H. All representations, warranties and covenants made in or in
connection with this Agreement shall continue in full force and effect during
and after the Term of this Agreement, it being agreed and understood that each
of such representations, warranties and covenants is of the essence of this
Agreement and the same shall be binding upon the Company and inure to the
Consultant, its successors and assigns.
14. Nondisclosure of Confidential Information.

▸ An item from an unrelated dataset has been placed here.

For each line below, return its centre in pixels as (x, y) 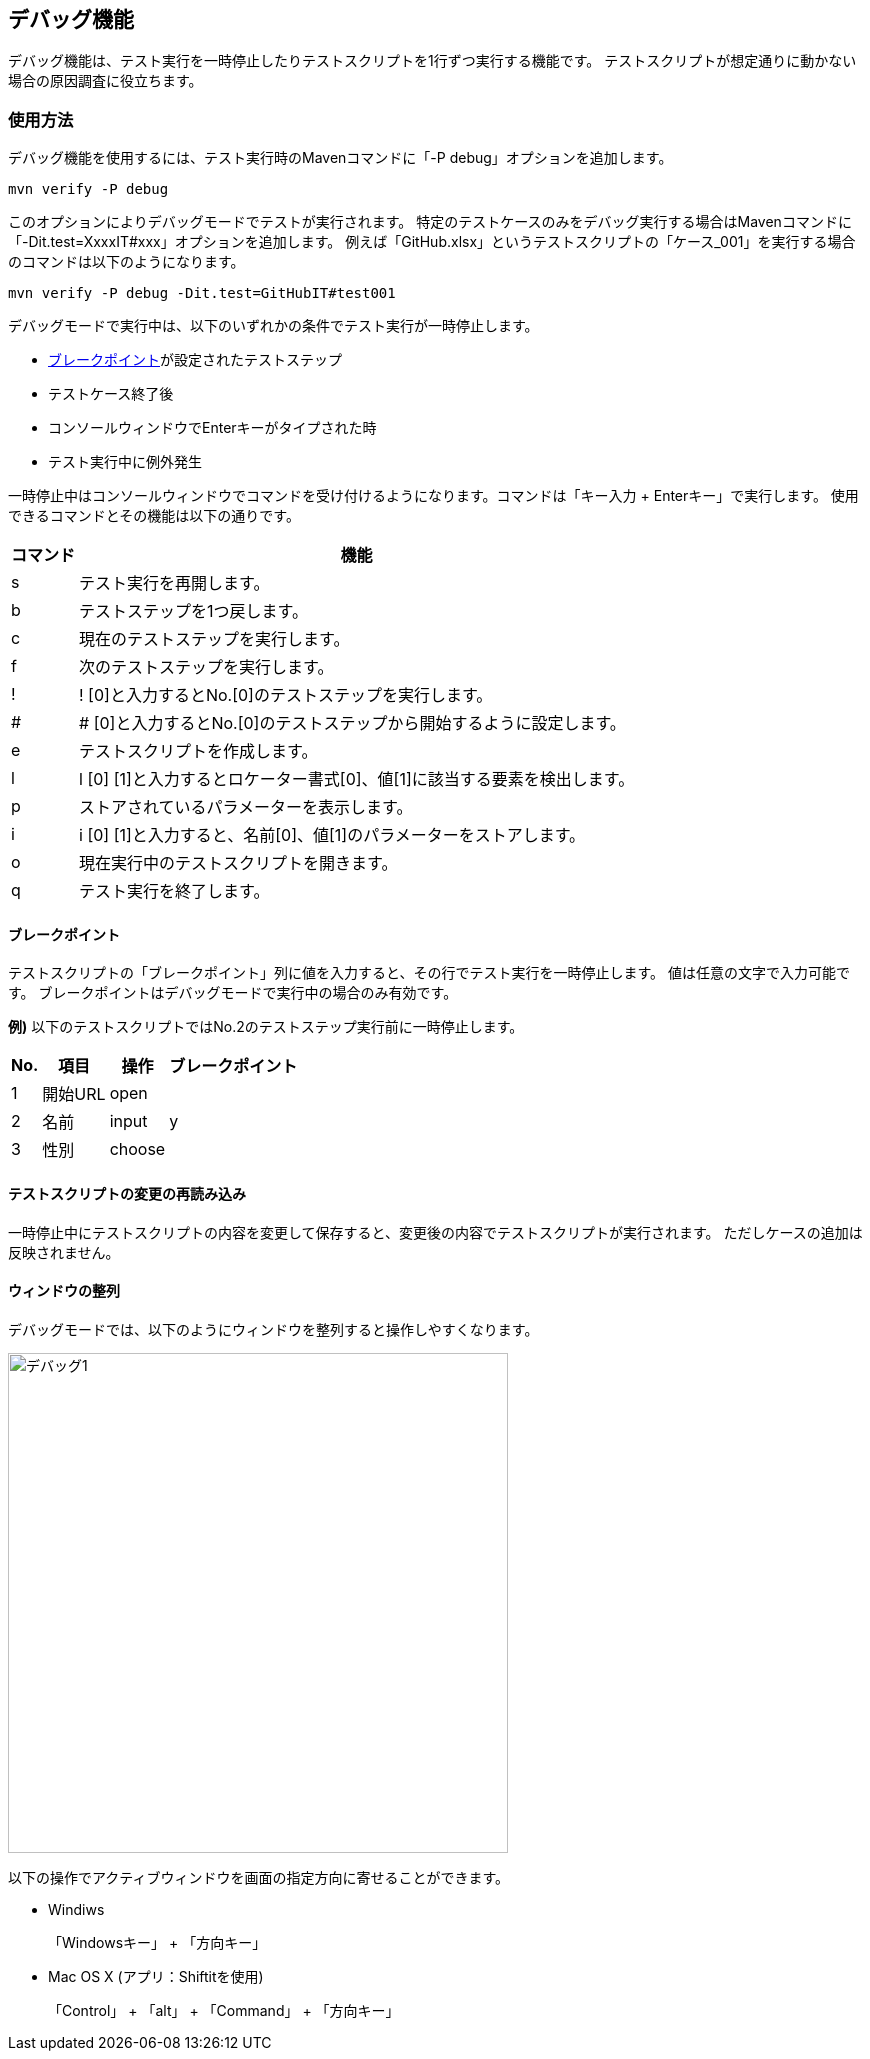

A. As used in this Agreement, "Confidential Information" means
information which is presented to the Consultant by the Company or developed,
conceived or created by the Company, or disclosed to the Consultant or known by
or conceived or created by the Consultant during the Term, with respect to the
Company, its business or any of its products, processes, and other services
relating thereto relating to the past, present or future business of the Company
or any plans therefore, or relating to the past, present or future business of a
third party or plans therefore which are disclosed to the Consultant.
Confidential Information includes, but is not limited to, all documentation,
hardware and software relating thereto, and information and data in written,
graphic and/or machine readable form, products, processes and services, whether
or not patentable, trademarkable or copyrightable or otherwise protectable,
including, but not limited to, information with respect to discoveries;
know-how; ideas; computer programs, source codes and object codes; designs;
algorithms; processes and structures; product information; marketing
information; price lists; cost information; product contents and formulae;
manufacturing and production techniques and methods; research and development
information; lists of clients and vendors and other information relating
thereto; financial data and information; business plans and processes;
documentation with respect to any of the foregoing; and any other information of
the Company that the Company informs the Consultant or the Consultant should
know, by virtue of its position or the circumstances in which the Consultant
learned such other information, is to be kept confidential including, but not
limited to, any information acquired by the Consultant from any sources prior to
the commencement of the Consultant becoming a consultant to the Company.
Confidential Information also includes similar information obtained by the
Company in confidence from its vendors, licensors, licensees, customers and/or
clients. Confidential Information may or may not be labeled as confidential.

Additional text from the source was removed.